Burnley FC Women is an English women's football club from Burnley, Lancashire, affiliated with Burnley Football Club. From its inception in 1995 until 2018 it was known as Burnley FC Girls and Ladies. The team is currently a member of the .

History 
Burnley FC Girls & Ladies was founded in 1995 by John Lister, just too late for hometown girl and former England international goalkeeper Rachel Brown-Finnis to join as a child. The club initially consisted of 15 ladies, who trained in the old sports barn at Turf Moor and played their home games at the club's training facility at Gawthorpe. Following the demise of the Lancashire League, the team joined the North West Women's Regional League.

The club established a junior set-up from the outset. An Under 10s side was formed by Grahame Meeks and Peter Cooper shortly after the first-team was founded. The youth set-up was grassroots for many years, to encourage players of all ages and abilities to take-up football, including England youth international Naomi Hartley.
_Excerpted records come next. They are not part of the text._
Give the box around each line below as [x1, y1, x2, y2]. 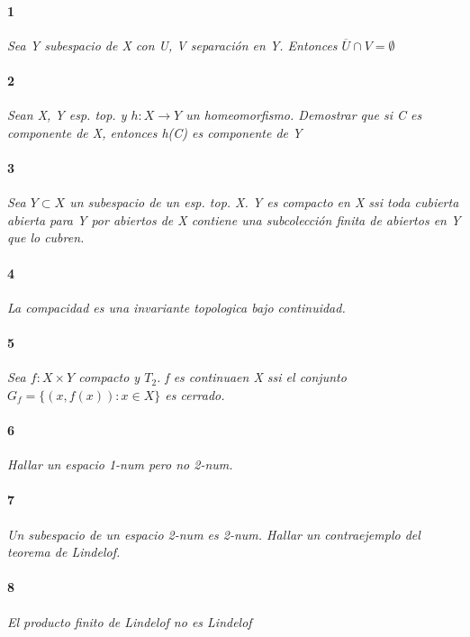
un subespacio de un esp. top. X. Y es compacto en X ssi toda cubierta [69, 193, 459, 212]
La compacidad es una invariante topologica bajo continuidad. [7, 297, 346, 316]
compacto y [78, 368, 140, 387]
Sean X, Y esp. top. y [7, 105, 127, 124]
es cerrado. [165, 385, 225, 404]
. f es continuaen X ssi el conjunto [157, 368, 347, 387]
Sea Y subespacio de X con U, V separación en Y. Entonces [7, 35, 338, 54]
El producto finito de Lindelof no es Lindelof [7, 612, 252, 631]
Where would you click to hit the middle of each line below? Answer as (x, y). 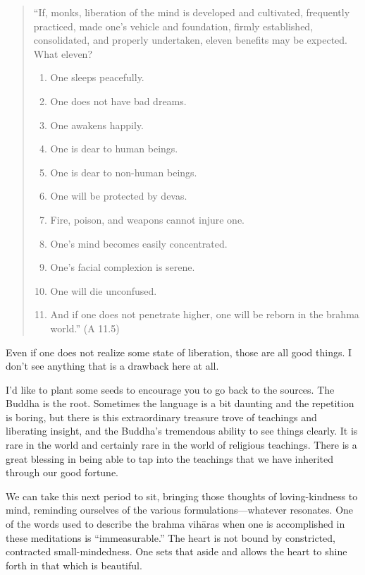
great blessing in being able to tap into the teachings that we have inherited (170, 458)
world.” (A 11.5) (85, 328)
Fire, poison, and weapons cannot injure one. (148, 219)
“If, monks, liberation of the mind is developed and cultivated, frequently (192, 12)
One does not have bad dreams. (118, 101)
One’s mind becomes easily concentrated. (139, 243)
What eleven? (63, 53)
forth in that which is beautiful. (74, 565)
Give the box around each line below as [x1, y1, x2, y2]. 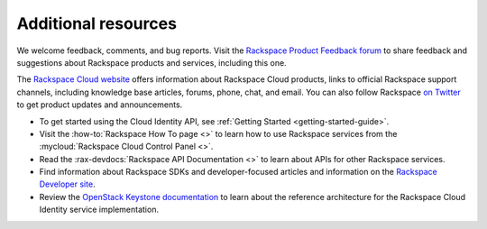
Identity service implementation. [39, 204, 160, 215]
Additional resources [16, 14, 178, 33]
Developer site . [39, 179, 96, 189]
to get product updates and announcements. [16, 99, 183, 110]
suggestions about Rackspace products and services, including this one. [16, 57, 288, 68]
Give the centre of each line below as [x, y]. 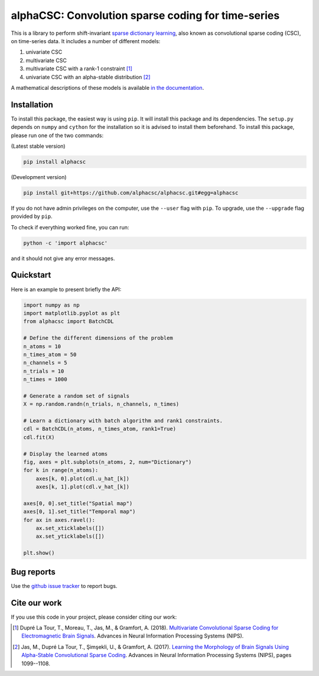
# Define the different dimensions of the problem [98, 338]
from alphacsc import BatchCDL [69, 321]
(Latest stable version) [38, 146]
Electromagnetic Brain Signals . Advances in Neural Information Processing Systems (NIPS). [133, 636]
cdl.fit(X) [39, 437]
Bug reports [33, 572]
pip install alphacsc [55, 162]
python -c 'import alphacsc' [66, 243]
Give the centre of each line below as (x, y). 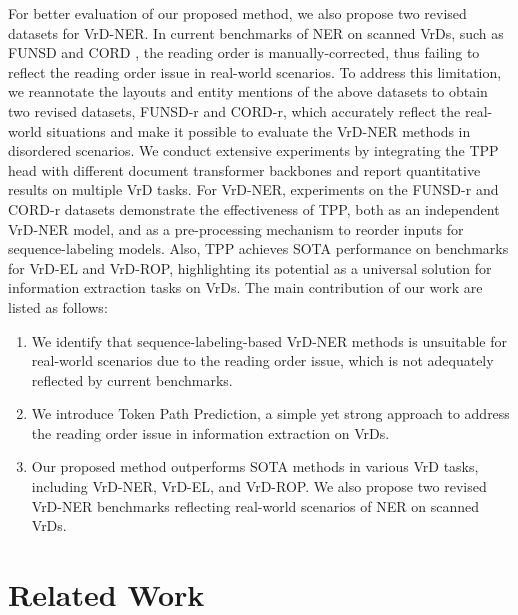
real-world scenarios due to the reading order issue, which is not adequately (262, 360)
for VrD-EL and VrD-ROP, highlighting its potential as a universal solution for (250, 267)
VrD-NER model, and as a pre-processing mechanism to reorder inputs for (236, 228)
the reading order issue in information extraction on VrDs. (210, 432)
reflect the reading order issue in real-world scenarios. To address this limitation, (255, 71)
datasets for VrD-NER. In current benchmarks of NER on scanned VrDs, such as (256, 32)
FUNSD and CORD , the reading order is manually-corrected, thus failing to (244, 52)
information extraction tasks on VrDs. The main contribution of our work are (245, 287)
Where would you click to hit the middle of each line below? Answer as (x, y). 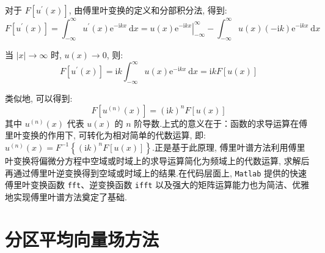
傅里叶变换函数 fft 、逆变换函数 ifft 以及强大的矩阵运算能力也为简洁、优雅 (157, 185)
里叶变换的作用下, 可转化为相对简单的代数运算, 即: (105, 135)
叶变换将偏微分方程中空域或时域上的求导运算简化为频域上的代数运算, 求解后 (157, 160)
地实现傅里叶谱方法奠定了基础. (66, 196)
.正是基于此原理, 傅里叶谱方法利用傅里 (229, 147)
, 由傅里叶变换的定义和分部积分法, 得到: (148, 10)
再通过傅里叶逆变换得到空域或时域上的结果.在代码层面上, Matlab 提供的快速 (156, 172)
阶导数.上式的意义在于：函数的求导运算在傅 (221, 123)
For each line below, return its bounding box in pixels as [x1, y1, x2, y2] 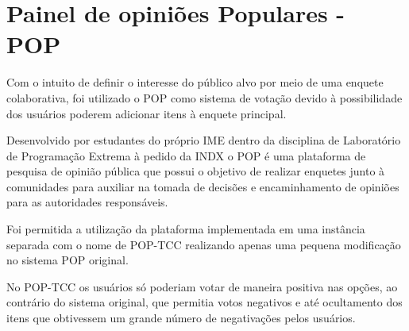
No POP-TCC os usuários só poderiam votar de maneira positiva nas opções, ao [6, 278, 398, 294]
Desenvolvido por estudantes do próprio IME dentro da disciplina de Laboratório [6, 132, 401, 148]
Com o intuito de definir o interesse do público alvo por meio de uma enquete [6, 74, 384, 90]
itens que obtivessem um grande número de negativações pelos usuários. [6, 310, 356, 326]
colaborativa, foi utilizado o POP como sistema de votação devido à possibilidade [6, 89, 403, 106]
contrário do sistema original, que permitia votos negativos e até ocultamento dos [6, 294, 403, 310]
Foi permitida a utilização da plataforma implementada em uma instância [6, 221, 365, 237]
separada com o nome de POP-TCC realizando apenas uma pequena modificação [6, 236, 401, 252]
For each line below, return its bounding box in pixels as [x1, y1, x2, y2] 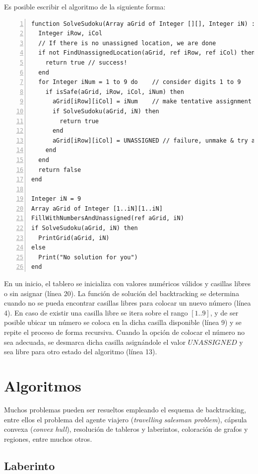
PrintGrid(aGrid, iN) [38, 234, 110, 241]
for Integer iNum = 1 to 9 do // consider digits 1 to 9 [38, 79, 241, 86]
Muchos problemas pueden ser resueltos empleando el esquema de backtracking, [4, 404, 246, 414]
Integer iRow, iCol [38, 30, 103, 37]
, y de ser [210, 307, 239, 317]
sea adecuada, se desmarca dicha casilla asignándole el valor [4, 336, 186, 347]
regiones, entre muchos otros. [4, 433, 92, 444]
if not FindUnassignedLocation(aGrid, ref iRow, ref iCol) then [38, 49, 256, 57]
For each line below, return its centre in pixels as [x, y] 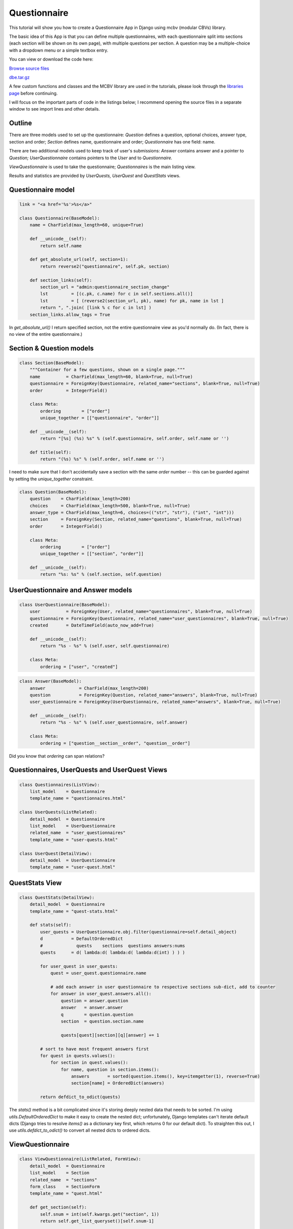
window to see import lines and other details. [54, 109]
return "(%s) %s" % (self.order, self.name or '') [102, 459]
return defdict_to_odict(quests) [80, 1097]
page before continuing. [33, 93]
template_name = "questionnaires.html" [78, 798]
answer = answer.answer [92, 1008]
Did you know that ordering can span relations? [57, 756]
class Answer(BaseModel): [51, 681]

At the end of the 2016–17 season, the management and operation of the club was transferred to Burnley FC in the Community. The following season, in the 2017–18 FA Women's Cup, the team won three preliminary round games to qualify for the first round proper for the first time in their history. Burnley reached the third round, where they were eliminated by third-tier side Cardiff City. Burnley were promoted to the FA Women's National League Division One North at the end of the same season. In 2018, the club was rebranded as Burnley FC Women, and for the first time players of all ages were required to negotiate trials to represent the club. In the 2018–19 season, the team won the league title and were promoted to the FA Women's National League North, the third tier in English women's football.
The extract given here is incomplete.